**Task instructions**
Without including any images, repeat the data exactly.

★ ★ ★ ★

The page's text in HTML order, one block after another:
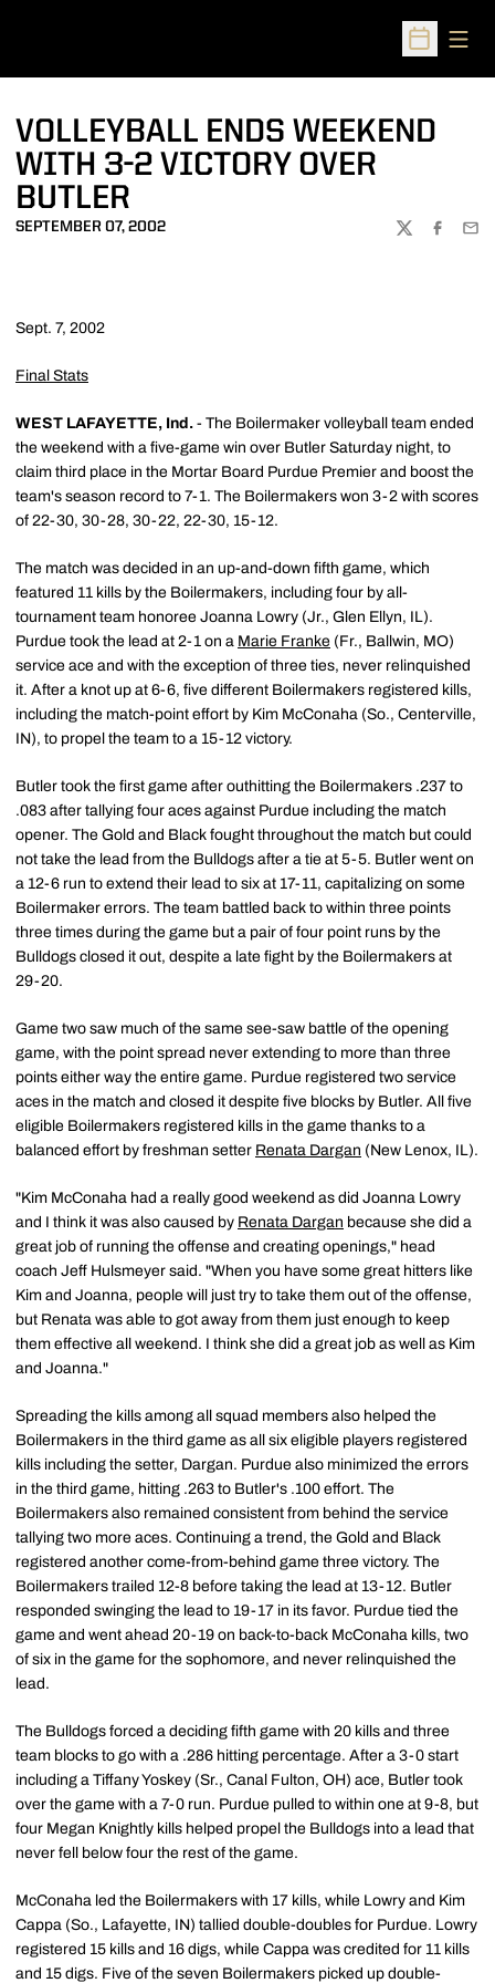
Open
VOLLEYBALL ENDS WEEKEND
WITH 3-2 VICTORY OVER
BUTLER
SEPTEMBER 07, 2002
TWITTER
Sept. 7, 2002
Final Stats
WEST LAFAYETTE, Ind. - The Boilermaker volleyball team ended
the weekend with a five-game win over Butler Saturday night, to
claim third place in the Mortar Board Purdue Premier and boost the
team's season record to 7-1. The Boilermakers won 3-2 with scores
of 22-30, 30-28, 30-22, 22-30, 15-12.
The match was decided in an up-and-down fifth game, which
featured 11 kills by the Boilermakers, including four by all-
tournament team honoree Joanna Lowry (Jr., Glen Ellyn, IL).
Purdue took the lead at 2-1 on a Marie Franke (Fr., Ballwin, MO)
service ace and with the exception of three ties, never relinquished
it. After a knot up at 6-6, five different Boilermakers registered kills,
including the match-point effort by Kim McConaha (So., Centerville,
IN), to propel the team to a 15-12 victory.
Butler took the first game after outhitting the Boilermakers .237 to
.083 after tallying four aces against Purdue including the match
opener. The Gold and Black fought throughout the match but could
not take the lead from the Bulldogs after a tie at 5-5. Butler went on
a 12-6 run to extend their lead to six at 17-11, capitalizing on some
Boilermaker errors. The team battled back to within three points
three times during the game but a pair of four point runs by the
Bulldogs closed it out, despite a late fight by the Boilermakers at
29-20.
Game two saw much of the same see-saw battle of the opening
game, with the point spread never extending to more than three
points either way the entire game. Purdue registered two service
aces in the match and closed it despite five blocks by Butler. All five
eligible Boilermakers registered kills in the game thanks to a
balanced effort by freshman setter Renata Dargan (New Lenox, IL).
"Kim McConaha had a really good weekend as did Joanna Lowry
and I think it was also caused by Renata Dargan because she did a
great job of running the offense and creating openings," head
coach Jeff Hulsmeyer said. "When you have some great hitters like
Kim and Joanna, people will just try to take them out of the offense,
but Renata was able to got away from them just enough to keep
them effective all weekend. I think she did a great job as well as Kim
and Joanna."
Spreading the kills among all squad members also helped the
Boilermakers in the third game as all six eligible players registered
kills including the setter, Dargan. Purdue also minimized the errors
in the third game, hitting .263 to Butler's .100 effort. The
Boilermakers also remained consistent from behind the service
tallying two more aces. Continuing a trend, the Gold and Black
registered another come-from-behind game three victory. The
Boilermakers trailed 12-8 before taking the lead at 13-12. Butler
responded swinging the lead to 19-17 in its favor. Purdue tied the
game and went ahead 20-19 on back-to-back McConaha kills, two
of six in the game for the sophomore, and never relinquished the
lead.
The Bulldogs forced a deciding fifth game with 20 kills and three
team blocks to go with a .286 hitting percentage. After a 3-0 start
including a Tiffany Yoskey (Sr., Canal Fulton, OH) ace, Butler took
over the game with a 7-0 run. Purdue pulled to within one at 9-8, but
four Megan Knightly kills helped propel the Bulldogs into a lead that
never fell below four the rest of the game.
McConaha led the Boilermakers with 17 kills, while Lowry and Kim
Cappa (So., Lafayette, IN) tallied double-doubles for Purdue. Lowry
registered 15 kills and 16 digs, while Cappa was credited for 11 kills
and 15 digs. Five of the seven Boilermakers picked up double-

★ ★ ★ ★

**Task output**
The page's text in HTML order, one block after another:
Open
VOLLEYBALL ENDS WEEKEND
WITH 3-2 VICTORY OVER
BUTLER
SEPTEMBER 07, 2002
TWITTER
Sept. 7, 2002
Final Stats
WEST LAFAYETTE, Ind. - The Boilermaker volleyball team ended
the weekend with a five-game win over Butler Saturday night, to
claim third place in the Mortar Board Purdue Premier and boost the
team's season record to 7-1. The Boilermakers won 3-2 with scores
of 22-30, 30-28, 30-22, 22-30, 15-12.
The match was decided in an up-and-down fifth game, which
featured 11 kills by the Boilermakers, including four by all-
tournament team honoree Joanna Lowry (Jr., Glen Ellyn, IL).
Purdue took the lead at 2-1 on a Marie Franke (Fr., Ballwin, MO)
service ace and with the exception of three ties, never relinquished
it. After a knot up at 6-6, five different Boilermakers registered kills,
including the match-point effort by Kim McConaha (So., Centerville,
IN), to propel the team to a 15-12 victory.
Butler took the first game after outhitting the Boilermakers .237 to
.083 after tallying four aces against Purdue including the match
opener. The Gold and Black fought throughout the match but could
not take the lead from the Bulldogs after a tie at 5-5. Butler went on
a 12-6 run to extend their lead to six at 17-11, capitalizing on some
Boilermaker errors. The team battled back to within three points
three times during the game but a pair of four point runs by the
Bulldogs closed it out, despite a late fight by the Boilermakers at
29-20.
Game two saw much of the same see-saw battle of the opening
game, with the point spread never extending to more than three
points either way the entire game. Purdue registered two service
aces in the match and closed it despite five blocks by Butler. All five
eligible Boilermakers registered kills in the game thanks to a
balanced effort by freshman setter Renata Dargan (New Lenox, IL).
"Kim McConaha had a really good weekend as did Joanna Lowry
and I think it was also caused by Renata Dargan because she did a
great job of running the offense and creating openings," head
coach Jeff Hulsmeyer said. "When you have some great hitters like
Kim and Joanna, people will just try to take them out of the offense,
but Renata was able to got away from them just enough to keep
them effective all weekend. I think she did a great job as well as Kim
and Joanna."
Spreading the kills among all squad members also helped the
Boilermakers in the third game as all six eligible players registered
kills including the setter, Dargan. Purdue also minimized the errors
in the third game, hitting .263 to Butler's .100 effort. The
Boilermakers also remained consistent from behind the service
tallying two more aces. Continuing a trend, the Gold and Black
registered another come-from-behind game three victory. The
Boilermakers trailed 12-8 before taking the lead at 13-12. Butler
responded swinging the lead to 19-17 in its favor. Purdue tied the
game and went ahead 20-19 on back-to-back McConaha kills, two
of six in the game for the sophomore, and never relinquished the
lead.
The Bulldogs forced a deciding fifth game with 20 kills and three
team blocks to go with a .286 hitting percentage. After a 3-0 start
including a Tiffany Yoskey (Sr., Canal Fulton, OH) ace, Butler took
over the game with a 7-0 run. Purdue pulled to within one at 9-8, but
four Megan Knightly kills helped propel the Bulldogs into a lead that
never fell below four the rest of the game.
McConaha led the Boilermakers with 17 kills, while Lowry and Kim
Cappa (So., Lafayette, IN) tallied double-doubles for Purdue. Lowry
registered 15 kills and 16 digs, while Cappa was credited for 11 kills
and 15 digs. Five of the seven Boilermakers picked up double-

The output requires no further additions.